Segment Start: Data
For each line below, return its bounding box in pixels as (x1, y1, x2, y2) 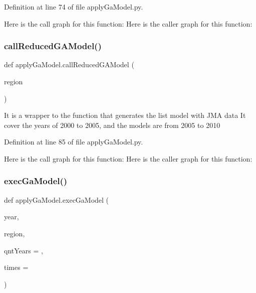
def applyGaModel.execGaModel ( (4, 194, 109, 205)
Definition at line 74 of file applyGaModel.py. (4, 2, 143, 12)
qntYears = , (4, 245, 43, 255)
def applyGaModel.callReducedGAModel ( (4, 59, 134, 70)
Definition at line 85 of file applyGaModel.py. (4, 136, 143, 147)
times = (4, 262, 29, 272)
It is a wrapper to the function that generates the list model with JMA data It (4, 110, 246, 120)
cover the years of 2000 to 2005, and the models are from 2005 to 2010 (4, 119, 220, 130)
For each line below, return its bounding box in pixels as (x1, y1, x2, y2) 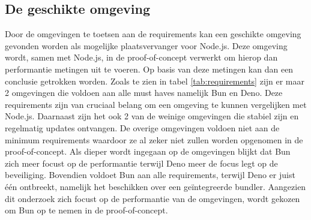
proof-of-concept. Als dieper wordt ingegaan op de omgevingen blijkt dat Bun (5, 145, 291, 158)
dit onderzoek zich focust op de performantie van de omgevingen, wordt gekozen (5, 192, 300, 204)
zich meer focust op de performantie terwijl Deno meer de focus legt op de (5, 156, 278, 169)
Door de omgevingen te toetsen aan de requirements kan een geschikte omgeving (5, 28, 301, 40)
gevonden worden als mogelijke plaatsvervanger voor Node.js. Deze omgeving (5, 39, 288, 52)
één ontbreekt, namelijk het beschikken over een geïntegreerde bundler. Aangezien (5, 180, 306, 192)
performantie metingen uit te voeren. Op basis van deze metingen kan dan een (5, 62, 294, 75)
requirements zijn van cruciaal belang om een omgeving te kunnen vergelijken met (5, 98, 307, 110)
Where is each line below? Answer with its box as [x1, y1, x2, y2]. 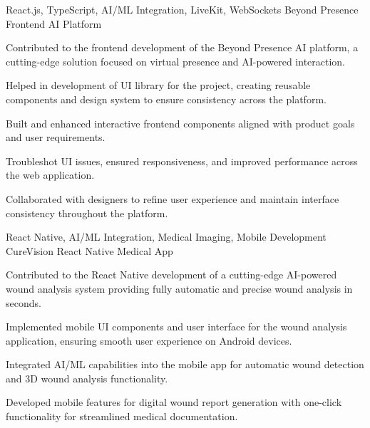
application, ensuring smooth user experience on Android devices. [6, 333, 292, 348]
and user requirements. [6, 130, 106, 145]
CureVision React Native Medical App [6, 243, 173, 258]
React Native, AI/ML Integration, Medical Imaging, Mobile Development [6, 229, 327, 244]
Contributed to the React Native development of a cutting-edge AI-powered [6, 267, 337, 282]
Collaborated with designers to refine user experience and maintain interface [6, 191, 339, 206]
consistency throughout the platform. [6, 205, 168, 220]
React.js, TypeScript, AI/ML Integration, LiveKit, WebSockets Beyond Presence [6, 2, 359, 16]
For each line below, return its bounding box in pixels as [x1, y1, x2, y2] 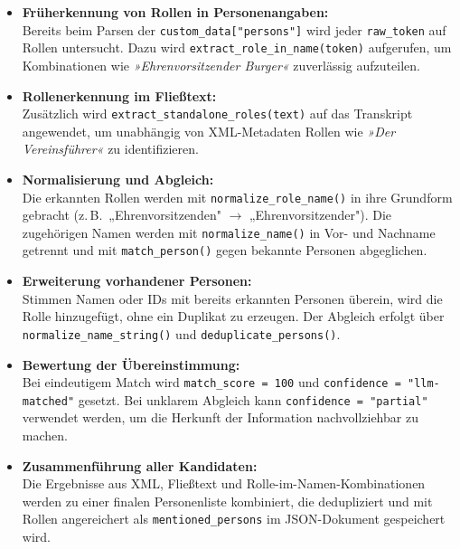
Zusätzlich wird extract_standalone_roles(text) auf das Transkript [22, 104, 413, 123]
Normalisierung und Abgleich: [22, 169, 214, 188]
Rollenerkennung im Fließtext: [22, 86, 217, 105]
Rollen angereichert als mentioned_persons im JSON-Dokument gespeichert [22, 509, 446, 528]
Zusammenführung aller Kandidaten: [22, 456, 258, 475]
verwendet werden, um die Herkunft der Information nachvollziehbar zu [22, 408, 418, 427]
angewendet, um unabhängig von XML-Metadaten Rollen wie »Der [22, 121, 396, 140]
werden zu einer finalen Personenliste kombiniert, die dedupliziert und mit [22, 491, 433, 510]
Segment End: Data
Segment Start: Data
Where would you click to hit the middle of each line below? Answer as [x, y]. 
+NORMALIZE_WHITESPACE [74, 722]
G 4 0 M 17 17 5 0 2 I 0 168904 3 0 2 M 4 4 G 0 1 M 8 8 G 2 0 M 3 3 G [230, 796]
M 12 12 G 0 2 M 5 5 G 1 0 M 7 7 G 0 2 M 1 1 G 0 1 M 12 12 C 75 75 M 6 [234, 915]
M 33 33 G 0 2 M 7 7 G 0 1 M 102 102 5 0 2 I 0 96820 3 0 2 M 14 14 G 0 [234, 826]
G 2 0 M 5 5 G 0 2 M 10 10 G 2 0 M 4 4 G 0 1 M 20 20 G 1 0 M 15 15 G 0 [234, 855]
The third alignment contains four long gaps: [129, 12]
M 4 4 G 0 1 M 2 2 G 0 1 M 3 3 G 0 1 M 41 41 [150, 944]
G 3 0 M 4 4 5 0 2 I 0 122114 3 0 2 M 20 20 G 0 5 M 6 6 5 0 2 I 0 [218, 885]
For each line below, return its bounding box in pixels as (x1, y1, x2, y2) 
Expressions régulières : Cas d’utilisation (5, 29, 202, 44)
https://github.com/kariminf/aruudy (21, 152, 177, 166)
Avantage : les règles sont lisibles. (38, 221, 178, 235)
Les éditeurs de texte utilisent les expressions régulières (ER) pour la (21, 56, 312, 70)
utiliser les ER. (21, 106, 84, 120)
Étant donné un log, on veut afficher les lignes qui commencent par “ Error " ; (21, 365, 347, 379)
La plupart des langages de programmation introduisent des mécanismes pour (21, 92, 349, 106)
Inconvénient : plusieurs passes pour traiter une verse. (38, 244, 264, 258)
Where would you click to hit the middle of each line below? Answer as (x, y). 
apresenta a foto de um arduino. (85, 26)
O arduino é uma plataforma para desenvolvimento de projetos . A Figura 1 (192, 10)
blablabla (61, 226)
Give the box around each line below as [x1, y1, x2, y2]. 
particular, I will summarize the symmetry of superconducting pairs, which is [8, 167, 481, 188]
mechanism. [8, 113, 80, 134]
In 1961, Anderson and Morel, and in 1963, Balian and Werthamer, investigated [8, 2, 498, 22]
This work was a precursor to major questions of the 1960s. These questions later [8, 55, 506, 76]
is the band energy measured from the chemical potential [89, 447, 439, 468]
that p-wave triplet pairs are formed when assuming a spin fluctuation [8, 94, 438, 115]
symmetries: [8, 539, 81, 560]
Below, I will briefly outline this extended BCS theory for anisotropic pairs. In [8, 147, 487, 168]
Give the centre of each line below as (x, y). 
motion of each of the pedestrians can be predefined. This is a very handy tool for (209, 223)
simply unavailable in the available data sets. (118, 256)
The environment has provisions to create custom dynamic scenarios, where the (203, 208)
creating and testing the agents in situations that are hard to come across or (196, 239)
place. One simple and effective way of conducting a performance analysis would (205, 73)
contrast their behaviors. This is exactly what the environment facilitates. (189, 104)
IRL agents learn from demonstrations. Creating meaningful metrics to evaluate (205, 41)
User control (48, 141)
Segment End: Data
- **Exercise details**
For the data above, set down exactly the lines from the line with "requirements zijn van" to the line with "Zusätzlich wird extract_standalone_roles(text)", both included, leaving pictures out.

- **Output for this exercise**
requirements zijn van cruciaal belang om een omgeving te kunnen vergelijken met (5, 98, 307, 110)
Where is each line below? Answer with its box as [x1, y1, x2, y2]. 
application, ensuring smooth user experience on Android devices. [6, 333, 292, 348]
and user requirements. [6, 130, 106, 145]
CureVision React Native Medical App [6, 243, 173, 258]
React Native, AI/ML Integration, Medical Imaging, Mobile Development [6, 229, 327, 244]
Contributed to the React Native development of a cutting-edge AI-powered [6, 267, 337, 282]
Collaborated with designers to refine user experience and maintain interface [6, 191, 339, 206]
consistency throughout the platform. [6, 205, 168, 220]
React.js, TypeScript, AI/ML Integration, LiveKit, WebSockets Beyond Presence [6, 2, 359, 16]
For each line below, return its bounding box in pixels as [x1, y1, x2, y2] 
Zusätzlich wird extract_standalone_roles(text) auf das Transkript [22, 104, 413, 123]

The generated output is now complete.